Smart model selection
When Arvis has to use a backup provider, it picks the right size model:
- Short/simple messages ("hi", "what time is it") → cheap model (haiku/mini/flash)
- Long/complex messages ("analyze this code", "design a system") → powerful model (sonnet/opus/pro)
Recommended Setups
Budget setup (free or almost free)
# Just one Claude CLI account — $20/month, covers most usage
npm run add-account
# Optional: free local backup
OLLAMA_BASE_URL=http://localhost:11434
Standard setup (reliable, low cost)
# Primary: 2 Claude CLI accounts (auto-detected, no env vars needed)
npm run add-account
npm run add-account backup
# Backup: Anthropic API with cheap model
ANTHROPIC_API_KEY=sk-ant-xxxxx
Power setup (never rate limited, best quality)
# 3 Claude CLI accounts
npm run add-account
npm run add-account work
npm run add-account personal
# API backup
ANTHROPIC_API_KEY=sk-ant-main
ANTHROPIC_API_KEY_1=sk-ant-backup
# Fallback
OPENAI_API_KEY=sk-xxxxx
# Last resort
OLLAMA_BASE_URL=http://localhost:11434
Setting Models Per Agent
In Dashboard → Agents → click your agent → Config tab:
- Primary model:
anthropic/claude-sonnet-4-6 - Fallbacks:
openrouter/claude-sonnet-4-6, openai/gpt-4.1-mini
Or tell the Conductor: "Set dev-agent's model to claude-sonnet-4-6 with openai fallback"
Cost Tracking
Every API call is logged automatically. View in Dashboard → Usage page.
CLI accounts always show $0 cost (subscription model). API accounts show exact per-token costs.
You can disable expensive accounts in Dashboard → Settings → Accounts without removing them from .env.
Advanced: How Failover Works Internally
Request comes in for agent with model="claude-sonnet-4-6"
│
├─ STAGE 1: Try preferred provider (anthropic)
│ → Pick account with lowest usage that isn't rate-limited
│ → If found: use it. Done.
│
├─ STAGE 2: Try fallback chain from agent config
│ → agent.modelFallbacks = ["openrouter/claude-sonnet-4-6", "openai/gpt-4.1"]

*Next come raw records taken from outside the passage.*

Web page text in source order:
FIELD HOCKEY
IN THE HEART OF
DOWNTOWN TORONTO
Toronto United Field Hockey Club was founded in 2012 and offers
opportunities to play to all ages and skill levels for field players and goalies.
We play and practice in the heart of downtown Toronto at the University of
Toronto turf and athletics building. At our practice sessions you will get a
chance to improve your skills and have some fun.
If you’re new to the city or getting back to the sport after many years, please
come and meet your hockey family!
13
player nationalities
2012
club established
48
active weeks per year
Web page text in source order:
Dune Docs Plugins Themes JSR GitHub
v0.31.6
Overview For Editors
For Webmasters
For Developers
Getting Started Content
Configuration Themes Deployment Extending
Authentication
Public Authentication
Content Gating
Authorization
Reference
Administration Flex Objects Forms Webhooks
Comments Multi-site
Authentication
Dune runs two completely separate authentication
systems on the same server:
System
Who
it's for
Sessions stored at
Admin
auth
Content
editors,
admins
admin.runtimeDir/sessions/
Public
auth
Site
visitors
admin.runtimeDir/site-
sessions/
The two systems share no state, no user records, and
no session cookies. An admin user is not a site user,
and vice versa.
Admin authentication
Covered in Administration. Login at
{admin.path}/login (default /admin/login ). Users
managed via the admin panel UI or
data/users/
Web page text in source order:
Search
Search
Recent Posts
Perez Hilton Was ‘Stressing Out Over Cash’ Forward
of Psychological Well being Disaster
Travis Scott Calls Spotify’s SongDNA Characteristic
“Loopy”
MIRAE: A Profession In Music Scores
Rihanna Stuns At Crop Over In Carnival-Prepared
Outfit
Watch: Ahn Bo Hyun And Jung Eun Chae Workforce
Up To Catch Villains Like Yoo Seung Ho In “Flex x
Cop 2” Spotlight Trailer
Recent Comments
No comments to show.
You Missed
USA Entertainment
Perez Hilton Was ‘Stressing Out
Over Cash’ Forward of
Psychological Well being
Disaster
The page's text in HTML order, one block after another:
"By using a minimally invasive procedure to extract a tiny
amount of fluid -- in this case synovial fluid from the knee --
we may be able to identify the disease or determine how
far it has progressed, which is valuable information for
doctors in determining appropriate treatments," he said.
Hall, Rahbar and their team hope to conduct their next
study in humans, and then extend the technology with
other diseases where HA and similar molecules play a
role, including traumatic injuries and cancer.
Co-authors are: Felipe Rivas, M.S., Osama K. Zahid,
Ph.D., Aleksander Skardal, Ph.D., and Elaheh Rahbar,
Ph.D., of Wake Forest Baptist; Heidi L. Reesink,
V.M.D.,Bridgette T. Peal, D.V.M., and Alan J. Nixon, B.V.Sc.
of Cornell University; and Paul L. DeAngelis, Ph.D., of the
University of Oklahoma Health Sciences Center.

│ → Try each in order until one works
│
└─ STAGE 3: Any account at all
→ classifyComplexity(prompt) → pick appropriate model size
→ If nothing available: queue for retry with backoff
Advanced: Per-Provider API Details
| Provider | Endpoint | Auth | Tool format |
|---|---|---|---|
| Anthropic | api.anthropic.com/v1/messages |
x-api-key header |
tool_use content blocks |
| OpenAI / OpenRouter / Ollama | /v1/chat/completions |
Bearer token |
function_call messages |
| Google Gemini | generativelanguage.googleapis.com |
key= query param |
functionCall / functionResponse |
Advanced: Tool Call Loop
When the LLM wants to use a tool (web_search, http_fetch, etc.), the Provider Runner automatically handles multi-turn tool calls — up to 5 rounds per request. The CLI runner delegates tool use to Claude Code's built-in tools (bash, file access, etc.).